What you need to do: Transcribe the listing exactly, skipping every picture.

Task inputs:

⟨

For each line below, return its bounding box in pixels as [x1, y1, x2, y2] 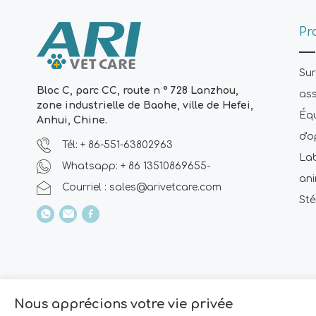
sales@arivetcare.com [109, 182, 221, 193]
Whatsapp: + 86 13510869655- [62, 161, 210, 171]
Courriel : [62, 182, 109, 193]
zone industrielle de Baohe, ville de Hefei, [37, 100, 253, 111]
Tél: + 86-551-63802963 [62, 140, 173, 150]
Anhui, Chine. [37, 115, 107, 126]
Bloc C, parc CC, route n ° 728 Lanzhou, [37, 85, 238, 96]
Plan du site [237, 286, 297, 296]
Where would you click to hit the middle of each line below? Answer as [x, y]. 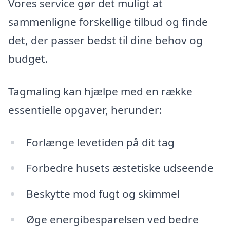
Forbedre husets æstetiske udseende [120, 168]
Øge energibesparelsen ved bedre [112, 219]
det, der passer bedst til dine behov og [106, 40]
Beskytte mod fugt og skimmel [103, 194]
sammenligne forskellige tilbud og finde [108, 22]
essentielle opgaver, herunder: [85, 110]
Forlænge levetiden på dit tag [100, 142]
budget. [28, 59]
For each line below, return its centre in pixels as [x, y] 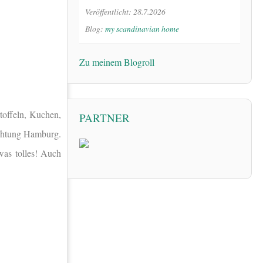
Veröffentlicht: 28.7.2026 [125, 11]
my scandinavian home [142, 28]
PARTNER [104, 117]
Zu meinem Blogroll [117, 62]
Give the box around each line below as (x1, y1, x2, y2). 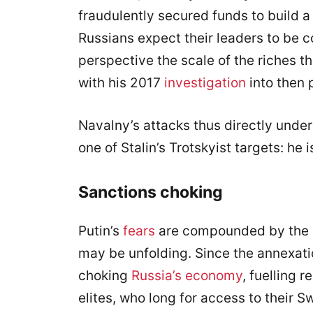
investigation (164, 75, 246, 91)
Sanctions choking (78, 182, 223, 202)
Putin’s (78, 223, 123, 239)
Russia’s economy (131, 268, 242, 284)
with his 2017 (78, 75, 164, 91)
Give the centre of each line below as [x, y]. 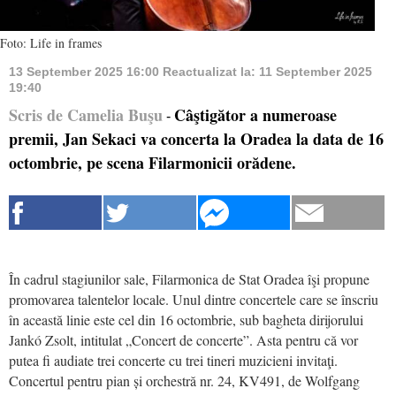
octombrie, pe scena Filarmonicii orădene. [152, 162]
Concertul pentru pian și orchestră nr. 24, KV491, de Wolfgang [184, 380]
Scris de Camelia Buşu [86, 114]
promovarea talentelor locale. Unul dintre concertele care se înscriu [194, 299]
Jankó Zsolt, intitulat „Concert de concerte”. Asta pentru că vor [183, 339]
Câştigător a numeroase [255, 114]
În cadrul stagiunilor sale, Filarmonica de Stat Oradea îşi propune [189, 278]
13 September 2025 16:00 [86, 71]
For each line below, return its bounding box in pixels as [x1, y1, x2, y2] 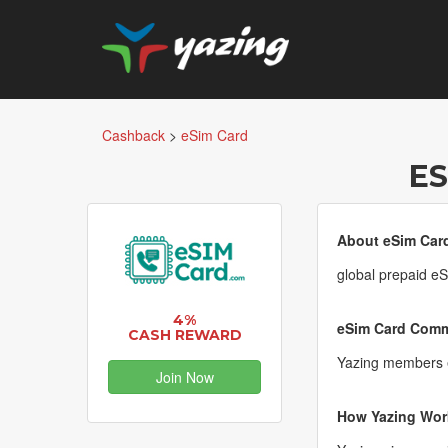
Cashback [102, 125, 165, 145]
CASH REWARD [127, 325, 242, 344]
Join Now [155, 366, 214, 387]
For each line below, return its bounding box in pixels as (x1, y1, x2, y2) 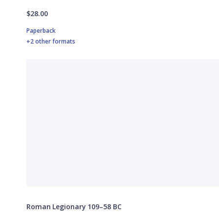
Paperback (26, 26, 56, 35)
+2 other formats (26, 37, 75, 46)
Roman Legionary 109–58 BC (26, 202, 122, 212)
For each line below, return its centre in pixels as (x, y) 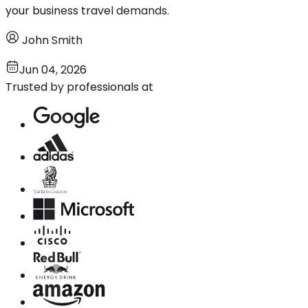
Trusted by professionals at (79, 87)
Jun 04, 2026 (53, 69)
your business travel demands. (87, 10)
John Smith (52, 40)
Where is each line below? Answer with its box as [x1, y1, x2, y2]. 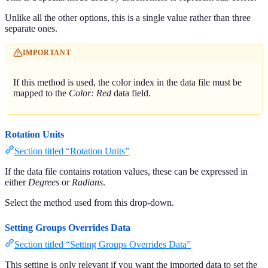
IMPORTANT [22, 49, 71, 57]
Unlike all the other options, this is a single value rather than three [5, 12, 251, 23]
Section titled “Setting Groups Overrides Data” [14, 239, 191, 250]
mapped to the [13, 87, 69, 98]
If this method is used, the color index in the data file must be [13, 77, 242, 87]
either [5, 177, 28, 188]
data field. [111, 87, 151, 98]
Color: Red [69, 87, 112, 98]
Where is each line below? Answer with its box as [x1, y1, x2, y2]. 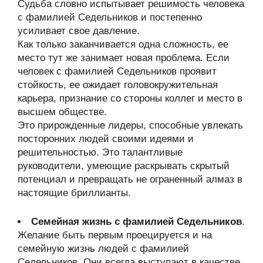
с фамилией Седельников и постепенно [18, 12, 202, 23]
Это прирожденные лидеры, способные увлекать [18, 120, 243, 131]
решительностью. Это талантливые [18, 147, 183, 158]
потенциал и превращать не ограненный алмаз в [18, 174, 242, 185]
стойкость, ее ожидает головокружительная [18, 79, 218, 90]
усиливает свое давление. [18, 25, 140, 36]
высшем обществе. [18, 106, 107, 117]
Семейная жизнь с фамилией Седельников [31, 215, 242, 227]
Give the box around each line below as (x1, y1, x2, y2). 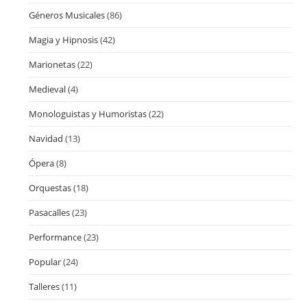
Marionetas (29, 58, 76, 71)
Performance (29, 230, 82, 243)
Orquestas (29, 181, 72, 194)
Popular (29, 255, 62, 268)
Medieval (29, 82, 66, 95)
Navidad (29, 132, 64, 145)
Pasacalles (29, 206, 71, 219)
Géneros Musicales (29, 8, 106, 21)
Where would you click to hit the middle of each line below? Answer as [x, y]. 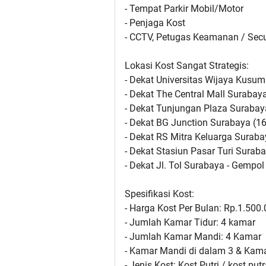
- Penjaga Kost [155, 23]
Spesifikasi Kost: [159, 194]
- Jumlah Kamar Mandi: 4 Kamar [193, 237]
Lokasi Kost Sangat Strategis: [187, 66]
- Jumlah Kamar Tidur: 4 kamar [190, 223]
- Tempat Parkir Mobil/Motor [184, 9]
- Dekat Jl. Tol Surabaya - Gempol [194, 166]
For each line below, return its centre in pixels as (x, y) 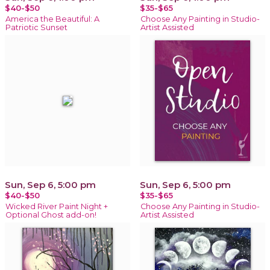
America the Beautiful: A (52, 19)
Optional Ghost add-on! (51, 215)
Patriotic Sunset (36, 27)
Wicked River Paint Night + (57, 206)
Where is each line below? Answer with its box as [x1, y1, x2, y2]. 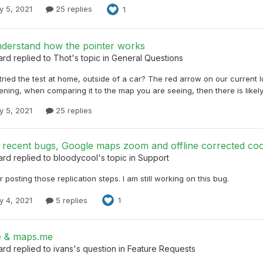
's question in [73, 244, 127, 254]
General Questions [112, 53, 183, 63]
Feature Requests [127, 244, 195, 254]
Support [138, 153, 169, 163]
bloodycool [53, 153, 98, 163]
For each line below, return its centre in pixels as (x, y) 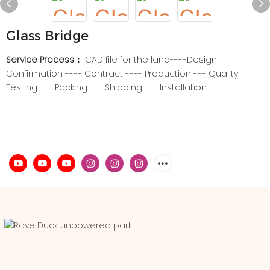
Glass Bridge (47, 36)
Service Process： (46, 60)
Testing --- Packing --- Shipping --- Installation (106, 87)
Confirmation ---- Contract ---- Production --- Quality (122, 74)
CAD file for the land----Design (151, 60)
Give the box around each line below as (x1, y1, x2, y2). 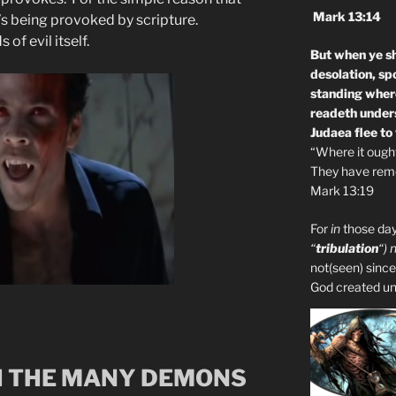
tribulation (315, 240, 378, 256)
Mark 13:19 (309, 183, 374, 199)
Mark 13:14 (309, 9, 381, 25)
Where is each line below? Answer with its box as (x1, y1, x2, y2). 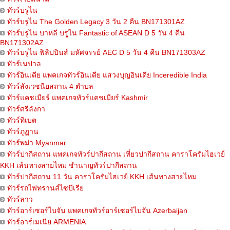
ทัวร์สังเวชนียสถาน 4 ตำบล (7, 82, 93, 91)
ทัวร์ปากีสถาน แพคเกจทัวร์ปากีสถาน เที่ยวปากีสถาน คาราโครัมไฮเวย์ (7, 150, 225, 159)
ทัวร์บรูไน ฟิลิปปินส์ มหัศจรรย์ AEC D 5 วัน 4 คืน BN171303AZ (7, 48, 205, 57)
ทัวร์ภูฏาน (7, 127, 39, 136)
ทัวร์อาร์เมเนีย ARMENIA (7, 218, 86, 226)
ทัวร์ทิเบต (7, 116, 36, 125)
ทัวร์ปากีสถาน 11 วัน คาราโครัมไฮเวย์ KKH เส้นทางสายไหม (7, 172, 197, 181)
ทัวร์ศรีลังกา (7, 105, 45, 113)
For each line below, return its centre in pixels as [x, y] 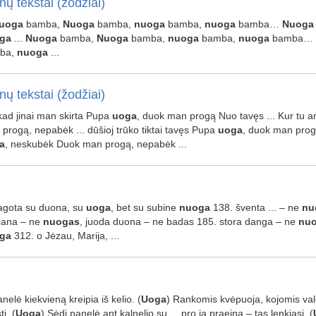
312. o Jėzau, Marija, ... [65, 236]
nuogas [61, 221]
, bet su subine [145, 207]
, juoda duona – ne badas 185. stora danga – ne [189, 221]
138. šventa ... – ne [256, 207]
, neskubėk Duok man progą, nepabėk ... [96, 144]
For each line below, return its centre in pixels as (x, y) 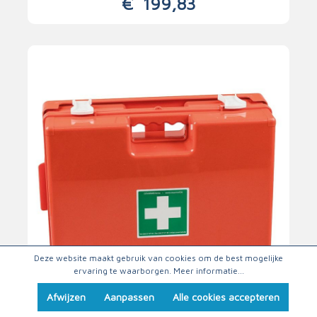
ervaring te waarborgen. (123, 271)
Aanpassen (129, 297)
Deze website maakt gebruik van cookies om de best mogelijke (158, 258)
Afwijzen (66, 297)
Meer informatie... (208, 271)
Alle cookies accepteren (226, 297)
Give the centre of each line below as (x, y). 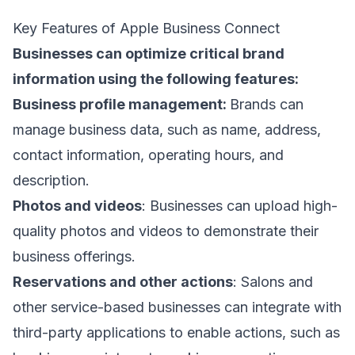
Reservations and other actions (123, 282)
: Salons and (273, 282)
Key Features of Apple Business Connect (146, 29)
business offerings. (74, 257)
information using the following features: (156, 79)
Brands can (267, 105)
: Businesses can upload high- (240, 206)
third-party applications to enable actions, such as (176, 333)

⟩

Written answer:
For each line below, return its bounding box in pixels as [x1, y1, x2, y2] 
sales@arivetcare.com [109, 182, 221, 193]
Whatsapp: + 86 13510869655- [62, 161, 210, 171]
Courriel : [62, 182, 109, 193]
zone industrielle de Baohe, ville de Hefei, [37, 100, 253, 111]
Tél: + 86-551-63802963 [62, 140, 173, 150]
Anhui, Chine. [37, 115, 107, 126]
Bloc C, parc CC, route n ° 728 Lanzhou, [37, 85, 238, 96]
Plan du site [237, 286, 297, 296]
Where would you click to hit the middle of each line below? Answer as [x, y]. 
Forbedre husets æstetiske udseende [120, 168]
Øge energibesparelsen ved bedre [112, 219]
det, der passer bedst til dine behov og [106, 40]
Beskytte mod fugt og skimmel [103, 194]
sammenligne forskellige tilbud og finde [108, 22]
essentielle opgaver, herunder: [85, 110]
Forlænge levetiden på dit tag [100, 142]
budget. [28, 59]
For each line below, return its centre in pixels as [x, y] 
Veröffentlicht: 28.7.2026 [125, 11]
my scandinavian home [142, 28]
PARTNER [104, 117]
Zu meinem Blogroll [117, 62]
Give the box around each line below as (x1, y1, x2, y2). 
investigation (164, 75, 246, 91)
Sanctions choking (78, 182, 223, 202)
Putin’s (78, 223, 123, 239)
Russia’s economy (131, 268, 242, 284)
with his 2017 (78, 75, 164, 91)
Give the centre of each line below as [x, y]. 
octombrie, pe scena Filarmonicii orădene. [152, 162]
Concertul pentru pian și orchestră nr. 24, KV491, de Wolfgang [184, 380]
Scris de Camelia Buşu [86, 114]
promovarea talentelor locale. Unul dintre concertele care se înscriu [194, 299]
Jankó Zsolt, intitulat „Concert de concerte”. Asta pentru că vor [183, 339]
Câştigător a numeroase [255, 114]
În cadrul stagiunilor sale, Filarmonica de Stat Oradea îşi propune [189, 278]
13 September 2025 16:00 [86, 71]
For each line below, return its bounding box in pixels as [x1, y1, x2, y2] 
Cashback [102, 125, 165, 145]
CASH REWARD [127, 325, 242, 344]
Join Now [155, 366, 214, 387]
For each line below, return its bounding box in pixels as (x1, y1, x2, y2) 
Paperback (26, 26, 56, 35)
+2 other formats (26, 37, 75, 46)
Roman Legionary 109–58 BC (26, 202, 122, 212)
For each line below, return its centre in pixels as (x, y) 
Trusted by professionals at (79, 87)
Jun 04, 2026 (53, 69)
your business travel demands. (87, 10)
John Smith (52, 40)
Where is each line below? Answer with its box as [x1, y1, x2, y2]. 
IMPORTANT [22, 49, 71, 57]
Unlike all the other options, this is a single value rather than three [5, 12, 251, 23]
Section titled “Setting Groups Overrides Data” [14, 239, 191, 250]
mapped to the [13, 87, 69, 98]
If this method is used, the color index in the data file must be [13, 77, 242, 87]
either [5, 177, 28, 188]
data field. [111, 87, 151, 98]
Color: Red [69, 87, 112, 98]
Where is each line below? Answer with its box as [x1, y1, x2, y2]. 
с фамилией Седельников и постепенно [18, 12, 202, 23]
Это прирожденные лидеры, способные увлекать [18, 120, 243, 131]
решительностью. Это талантливые [18, 147, 183, 158]
потенциал и превращать не ограненный алмаз в [18, 174, 242, 185]
стойкость, ее ожидает головокружительная [18, 79, 218, 90]
усиливает свое давление. [18, 25, 140, 36]
высшем обществе. [18, 106, 107, 117]
Семейная жизнь с фамилией Седельников [31, 215, 242, 227]
Give the box around each line below as (x1, y1, x2, y2). 
Marionetas (29, 58, 76, 71)
Performance (29, 230, 82, 243)
Orquestas (29, 181, 72, 194)
Popular (29, 255, 62, 268)
Medieval (29, 82, 66, 95)
Navidad (29, 132, 64, 145)
Pasacalles (29, 206, 71, 219)
Géneros Musicales (29, 8, 106, 21)
Where would you click to hit the middle of each line below? Answer as [x, y]. 
- Penjaga Kost [155, 23]
Spesifikasi Kost: [159, 194]
- Jumlah Kamar Mandi: 4 Kamar [193, 237]
Lokasi Kost Sangat Strategis: [187, 66]
- Jumlah Kamar Tidur: 4 kamar [190, 223]
- Tempat Parkir Mobil/Motor [184, 9]
- Dekat Jl. Tol Surabaya - Gempol [194, 166]
For each line below, return its centre in pixels as (x, y) 
America the Beautiful: A (52, 19)
Optional Ghost add-on! (51, 215)
Patriotic Sunset (36, 27)
Wicked River Paint Night + (57, 206)
Where is each line below? Answer with its box as [x1, y1, x2, y2]. 
's question in [73, 244, 127, 254]
General Questions [112, 53, 183, 63]
Feature Requests [127, 244, 195, 254]
Support [138, 153, 169, 163]
bloodycool [53, 153, 98, 163]
For each line below, return its centre in pixels as (x, y) 
Glass Bridge (47, 36)
Service Process： (46, 60)
Testing --- Packing --- Shipping --- Installation (106, 87)
Confirmation ---- Contract ---- Production --- Quality (122, 74)
CAD file for the land----Design (151, 60)
Give the box around each line below as (x1, y1, x2, y2). 
tribulation (315, 240, 378, 256)
Mark 13:19 (309, 183, 374, 199)
Mark 13:14 (309, 9, 381, 25)
Where is each line below? Answer with its box as (x1, y1, x2, y2). 
ทัวร์สังเวชนียสถาน 4 ตำบล (7, 82, 93, 91)
ทัวร์ปากีสถาน แพคเกจทัวร์ปากีสถาน เที่ยวปากีสถาน คาราโครัมไฮเวย์ (7, 150, 225, 159)
ทัวร์บรูไน ฟิลิปปินส์ มหัศจรรย์ AEC D 5 วัน 4 คืน BN171303AZ (7, 48, 205, 57)
ทัวร์ภูฏาน (7, 127, 39, 136)
ทัวร์อาร์เมเนีย ARMENIA (7, 218, 86, 226)
ทัวร์ทิเบต (7, 116, 36, 125)
ทัวร์ปากีสถาน 11 วัน คาราโครัมไฮเวย์ KKH เส้นทางสายไหม (7, 172, 197, 181)
ทัวร์ศรีลังกา (7, 105, 45, 113)
For each line below, return its centre in pixels as [x, y] 
312. o Jėzau, Marija, ... [65, 236]
nuogas [61, 221]
, bet su subine [145, 207]
, juoda duona – ne badas 185. stora danga – ne [189, 221]
138. šventa ... – ne [256, 207]
, neskubėk Duok man progą, nepabėk ... [96, 144]
For each line below, return its centre in pixels as (x, y) 
ervaring te waarborgen. (123, 271)
Aanpassen (129, 297)
Deze website maakt gebruik van cookies om de best mogelijke (158, 258)
Afwijzen (66, 297)
Meer informatie... (208, 271)
Alle cookies accepteren (226, 297)
Give the centre of each line below as (x, y). 
Reservations and other actions (123, 282)
: Salons and (273, 282)
Key Features of Apple Business Connect (146, 29)
business offerings. (74, 257)
information using the following features: (156, 79)
Brands can (267, 105)
: Businesses can upload high- (240, 206)
third-party applications to enable actions, such as (176, 333)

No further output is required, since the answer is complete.